The question is, what, if anything, can policy makers do to help cities -- including those in the second or third tier -- to succeed? A useful starting point for this discussion is a recent study by Greg Clark and Tim Moonen for the Brookings Institution and JPMorgan Chase and Co.: “The 10 Traits of Globally Fluent Metro Areas.” The paper rightly emphasizes that in an age of globalization, cities need to form and exploit connections that run beyond national borders. That’s the aptitude the authors call “global fluency.”

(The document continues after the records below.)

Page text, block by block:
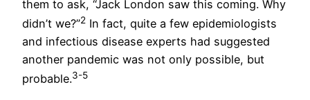
them to ask, “Jack London saw this coming. Why
didn’t we?”2 In fact, quite a few epidemiologists
and infectious disease experts had suggested
another pandemic was not only possible, but
probable.3-5
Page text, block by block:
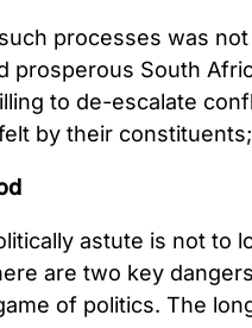
processes was
prosperous South
to de-escalate
by their
astute is not to
are two key
of politics. The
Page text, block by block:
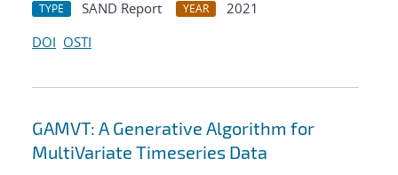
TYPE SAND Report YEAR
2021
DOI OSTI
GAMVT: A Generative Algorithm for
MultiVariate Timeseries Data
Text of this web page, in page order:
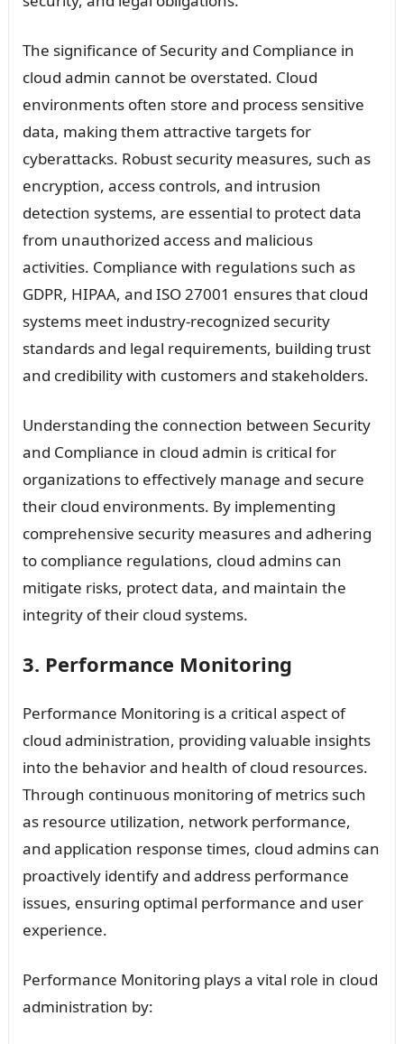
The significance of Security and Compliance in
cloud admin cannot be overstated. Cloud
environments often store and process sensitive
data, making them attractive targets for
cyberattacks. Robust security measures, such as
encryption, access controls, and intrusion
detection systems, are essential to protect data
from unauthorized access and malicious
activities. Compliance with regulations such as
GDPR, HIPAA, and ISO 27001 ensures that cloud
systems meet industry-recognized security
standards and legal requirements, building trust
and credibility with customers and stakeholders.
Understanding the connection between Security
and Compliance in cloud admin is critical for
organizations to effectively manage and secure
their cloud environments. By implementing
comprehensive security measures and adhering
to compliance regulations, cloud admins can
mitigate risks, protect data, and maintain the
integrity of their cloud systems.
3. Performance Monitoring
Performance Monitoring is a critical aspect of
cloud administration, providing valuable insights
into the behavior and health of cloud resources.
Through continuous monitoring of metrics such
as resource utilization, network performance,
and application response times, cloud admins can
proactively identify and address performance
issues, ensuring optimal performance and user
experience.
Performance Monitoring plays a vital role in cloud
administration by:

Here, according to the study, are some of the most helpful elements. First and most important is “leadership with a world view” -- business and government leaders at the local level need to be outward-looking (think of Seattle in the late 1980s). A tradition of global orientation has often made this easier. True, traditions can be forgotten (Detroit and Liverpool lost their way), but with a little ingenuity, they can also be invented (Munich and Toronto are building on newer legacies of global interaction).
The authors also point to “economic specializations with global reach” (think Bangalore); economic adaptability (Singapore); emphasis on skills and knowledge (Tel Aviv); the ability to attract international and domestic finance (Brisbane); physical and digital connectivity (Chicago); supportive regional and national governments (Shenzhen); and a physical and cultural environment that appeals to people and companies from around the world (Barcelona). The more of these traits you can combine, of course, the better (New York).

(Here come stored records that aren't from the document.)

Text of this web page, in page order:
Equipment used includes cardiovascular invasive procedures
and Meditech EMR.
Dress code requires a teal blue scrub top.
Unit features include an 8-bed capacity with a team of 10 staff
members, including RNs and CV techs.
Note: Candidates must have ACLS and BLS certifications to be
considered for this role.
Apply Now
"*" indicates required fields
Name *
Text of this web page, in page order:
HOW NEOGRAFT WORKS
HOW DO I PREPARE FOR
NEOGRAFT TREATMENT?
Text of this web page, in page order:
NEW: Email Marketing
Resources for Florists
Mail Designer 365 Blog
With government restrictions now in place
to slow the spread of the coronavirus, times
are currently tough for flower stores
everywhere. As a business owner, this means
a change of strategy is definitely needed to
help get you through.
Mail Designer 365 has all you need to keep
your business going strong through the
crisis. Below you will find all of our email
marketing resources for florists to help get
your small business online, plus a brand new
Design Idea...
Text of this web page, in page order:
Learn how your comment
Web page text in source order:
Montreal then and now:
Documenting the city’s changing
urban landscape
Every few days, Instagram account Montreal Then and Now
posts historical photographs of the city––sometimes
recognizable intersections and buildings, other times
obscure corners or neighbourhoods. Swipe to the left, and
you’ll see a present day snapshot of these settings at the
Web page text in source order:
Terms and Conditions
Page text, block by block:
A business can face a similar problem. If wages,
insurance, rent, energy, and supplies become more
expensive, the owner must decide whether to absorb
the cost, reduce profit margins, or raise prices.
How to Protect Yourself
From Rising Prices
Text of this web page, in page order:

Pessimism about cities such as Detroit and Liverpool is understandable and hard to shake -- but their situation isn’t hopeless. When I was studying American economic geography in the early 1970s, Boston and New England were written off. So much for that idea. Until quite recently, Hamburg was seen as finished; today it’s one of Germany’s most vibrant and fast-expanding cities.
The U.K.’s Royal Society of Arts has just announced it’s setting up a City Growth Commission to recommend new approaches to this challenge. I’m to be its chairman, so I’ll be giving all this a lot more thought. I hope we’ll take a slightly novel approach, concentrating on supply-side factors such as education, skills, training and infrastructure, which I’m convinced are the keys to success. Ways of drawing our most disadvantaged citizens into the process will also be at the front of our minds.
Coming up with practical, effective ideas won’t be easy, but looking at what has succeeded elsewhere is a good place to start.